Hoping for a Miracle: A Kennedy family is fighting for a new drug treatment that could save their son, and thousands like him.

 
  Terri Ellsworth looks on as a Pittsburgh Children’s Hospital nurse checks her son, Billy, prior to administering a treatment for Duchenne muscular dystrophy. Billy is one of just12 boys in the world receiving the treatment.
 
Even before Billy was diagnosed, Terri and her husband, Bill, were proactive about learning about his condition.
 

   “We had a leg up going to see the doctor,” Terri remembers about when they got Billy’s diagnosis nearly nine years ago. “We had already known it was Duchenne.”

   The Ellsworths spent the weeks prior to that visit pouring over symptoms, and had already come to the conclusion that their son matched all of them. So when it was confirmed that their four-year-old son had Muscular Dystrophy, Terri says, “I just hung my head. I didn’t break down and cry.” The tears had come in weeks prior.

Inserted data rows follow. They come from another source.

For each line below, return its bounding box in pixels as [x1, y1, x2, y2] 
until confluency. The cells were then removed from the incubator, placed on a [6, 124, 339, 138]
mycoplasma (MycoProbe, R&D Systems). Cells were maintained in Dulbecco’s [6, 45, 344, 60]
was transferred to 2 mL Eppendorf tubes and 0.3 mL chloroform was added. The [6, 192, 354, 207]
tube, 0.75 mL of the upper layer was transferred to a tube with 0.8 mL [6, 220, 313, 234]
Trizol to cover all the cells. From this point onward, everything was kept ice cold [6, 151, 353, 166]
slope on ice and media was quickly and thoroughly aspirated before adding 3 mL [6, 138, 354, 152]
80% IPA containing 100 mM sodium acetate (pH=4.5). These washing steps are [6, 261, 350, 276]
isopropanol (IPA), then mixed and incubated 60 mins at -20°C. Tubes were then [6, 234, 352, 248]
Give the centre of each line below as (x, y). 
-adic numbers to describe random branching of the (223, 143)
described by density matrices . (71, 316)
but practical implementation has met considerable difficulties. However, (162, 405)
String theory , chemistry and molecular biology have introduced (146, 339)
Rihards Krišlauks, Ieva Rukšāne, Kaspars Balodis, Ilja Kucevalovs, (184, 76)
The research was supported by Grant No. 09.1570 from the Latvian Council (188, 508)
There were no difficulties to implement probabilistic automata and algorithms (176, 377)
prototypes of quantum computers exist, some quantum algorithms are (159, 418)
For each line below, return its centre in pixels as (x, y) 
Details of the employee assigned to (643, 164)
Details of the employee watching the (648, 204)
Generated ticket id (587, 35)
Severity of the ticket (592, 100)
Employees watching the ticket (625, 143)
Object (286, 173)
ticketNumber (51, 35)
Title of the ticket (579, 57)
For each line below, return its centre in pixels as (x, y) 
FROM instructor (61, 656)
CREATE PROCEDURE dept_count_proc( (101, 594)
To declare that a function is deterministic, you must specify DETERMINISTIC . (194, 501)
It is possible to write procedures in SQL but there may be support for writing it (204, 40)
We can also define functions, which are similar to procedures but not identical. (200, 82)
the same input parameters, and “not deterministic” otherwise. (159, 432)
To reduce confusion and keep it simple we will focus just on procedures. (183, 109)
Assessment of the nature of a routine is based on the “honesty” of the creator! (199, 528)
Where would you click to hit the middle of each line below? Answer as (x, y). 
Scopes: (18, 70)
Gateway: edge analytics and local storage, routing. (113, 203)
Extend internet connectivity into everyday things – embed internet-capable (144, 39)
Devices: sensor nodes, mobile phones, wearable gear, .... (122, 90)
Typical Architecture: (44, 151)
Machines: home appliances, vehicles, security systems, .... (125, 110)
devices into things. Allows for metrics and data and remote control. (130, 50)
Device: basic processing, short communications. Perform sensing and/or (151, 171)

   What they were not prepared for was leaving the hospital with a feeling of hope. The doctor at Pittsburgh Children’s Hospital informed the Ellsworths that, in fact, research was finally yielding results in the study of MD, and that Duchenne treatments were on the horizon.

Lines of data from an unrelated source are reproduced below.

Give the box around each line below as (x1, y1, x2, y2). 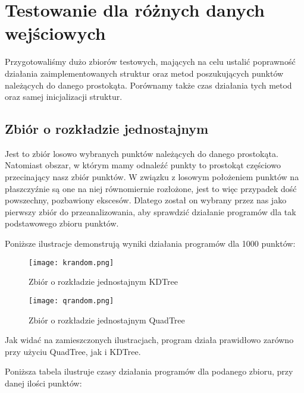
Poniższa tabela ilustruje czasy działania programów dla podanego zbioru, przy (5, 365, 293, 378)
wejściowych (5, 21, 106, 45)
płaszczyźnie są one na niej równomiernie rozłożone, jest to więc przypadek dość (5, 182, 297, 194)
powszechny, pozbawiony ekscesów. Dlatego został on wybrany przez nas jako (5, 194, 287, 206)
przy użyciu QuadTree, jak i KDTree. (5, 345, 141, 357)
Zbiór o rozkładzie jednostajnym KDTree (29, 275, 178, 288)
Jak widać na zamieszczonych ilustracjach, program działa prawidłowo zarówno (5, 334, 294, 346)
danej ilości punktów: (5, 376, 82, 389)
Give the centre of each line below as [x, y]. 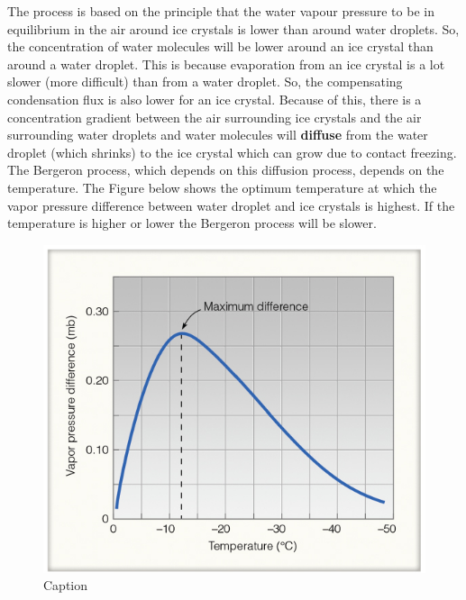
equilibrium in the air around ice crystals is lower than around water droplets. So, [233, 28]
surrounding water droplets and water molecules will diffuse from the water [218, 135]
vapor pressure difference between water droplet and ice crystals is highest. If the [231, 205]
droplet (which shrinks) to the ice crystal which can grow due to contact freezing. [232, 152]
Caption [66, 585]
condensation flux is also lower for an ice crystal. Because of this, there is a [215, 99]
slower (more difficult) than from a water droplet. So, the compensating [205, 82]
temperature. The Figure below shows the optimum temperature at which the [222, 187]
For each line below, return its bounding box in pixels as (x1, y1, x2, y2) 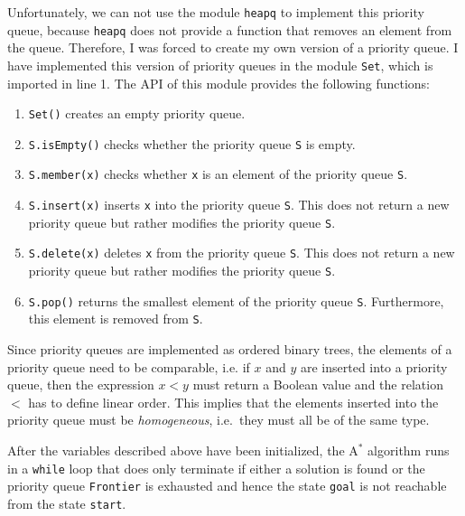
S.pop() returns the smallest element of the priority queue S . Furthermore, (28, 291, 444, 310)
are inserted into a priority (300, 357, 448, 376)
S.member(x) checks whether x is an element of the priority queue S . (28, 164, 408, 183)
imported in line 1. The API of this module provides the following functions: (7, 73, 430, 92)
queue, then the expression (7, 375, 154, 394)
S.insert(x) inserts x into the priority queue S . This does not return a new (28, 195, 450, 214)
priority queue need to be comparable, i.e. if (7, 357, 250, 376)
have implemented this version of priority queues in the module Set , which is (7, 55, 433, 74)
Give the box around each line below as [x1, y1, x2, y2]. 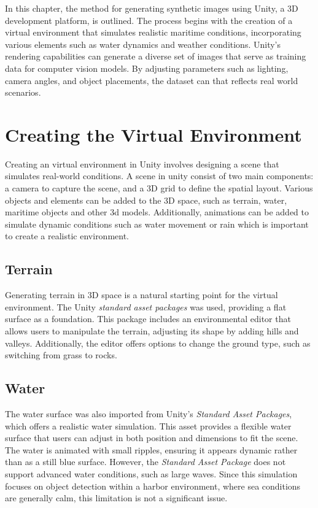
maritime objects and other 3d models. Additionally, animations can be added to [5, 206, 309, 218]
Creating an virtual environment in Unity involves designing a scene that [5, 157, 279, 170]
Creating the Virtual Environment [5, 121, 302, 147]
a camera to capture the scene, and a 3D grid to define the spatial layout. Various [5, 182, 313, 194]
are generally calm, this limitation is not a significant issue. [5, 491, 228, 504]
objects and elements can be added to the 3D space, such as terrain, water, [5, 193, 287, 206]
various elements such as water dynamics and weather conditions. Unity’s [5, 37, 281, 50]
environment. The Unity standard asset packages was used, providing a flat [5, 300, 287, 313]
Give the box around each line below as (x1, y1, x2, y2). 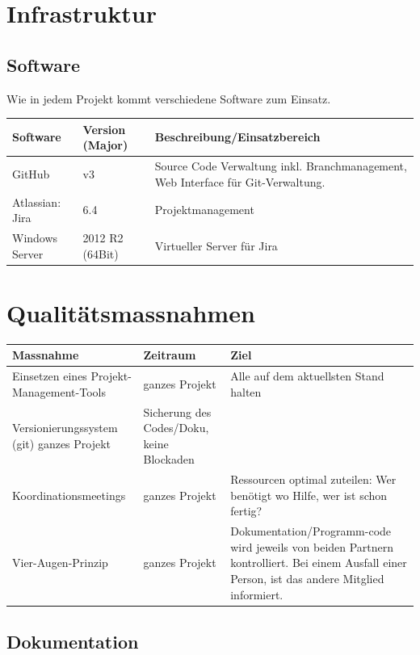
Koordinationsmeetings (12, 486, 126, 503)
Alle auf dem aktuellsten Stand (230, 367, 384, 384)
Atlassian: (12, 193, 61, 210)
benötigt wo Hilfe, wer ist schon (230, 486, 388, 503)
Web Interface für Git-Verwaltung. (154, 173, 325, 190)
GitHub (12, 165, 50, 182)
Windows (12, 229, 58, 246)
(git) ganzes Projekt (12, 435, 111, 451)
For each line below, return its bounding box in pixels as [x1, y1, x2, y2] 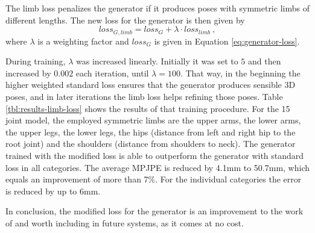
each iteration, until [75, 66, 149, 79]
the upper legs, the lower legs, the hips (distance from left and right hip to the [5, 125, 296, 138]
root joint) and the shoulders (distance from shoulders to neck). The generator [5, 137, 296, 150]
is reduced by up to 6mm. [5, 184, 101, 197]
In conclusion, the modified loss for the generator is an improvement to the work [5, 205, 304, 217]
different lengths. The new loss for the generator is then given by [5, 13, 245, 26]
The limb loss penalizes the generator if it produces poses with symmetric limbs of [5, 2, 310, 14]
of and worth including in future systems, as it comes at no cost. [5, 216, 244, 229]

   Six years later, in March of 2011, Terri received a cell phone call from Dr. Jerry Mendell, a neurologist at Nationwide Children’s Hospital in Columbus, Ohio, and a lead researcher at the Center for Gene Therapy. Dr. Mendell asked if she would like to have Billy screened for inclusion in testing a new medication called eteplirsen. After speaking with Dr. Mendell and finding herself convinced that if her son passed the prescreening he would be included in the study, Mrs. Ellsworth allowed herself the luxury of a little hope. Billy began treatment as part of a six-month, double-blind trial in August of that same year.

   Terry says she understood the necessity of a placebo-controlled trial, and came to terms with the idea that Billy could just be receiving a placebo ahead of time. Billy, though, along with 11 other boys, still had some ambulatory ability and was expected to experience a much more rapid decline. That made them good candidates to measure the drug’s effectiveness.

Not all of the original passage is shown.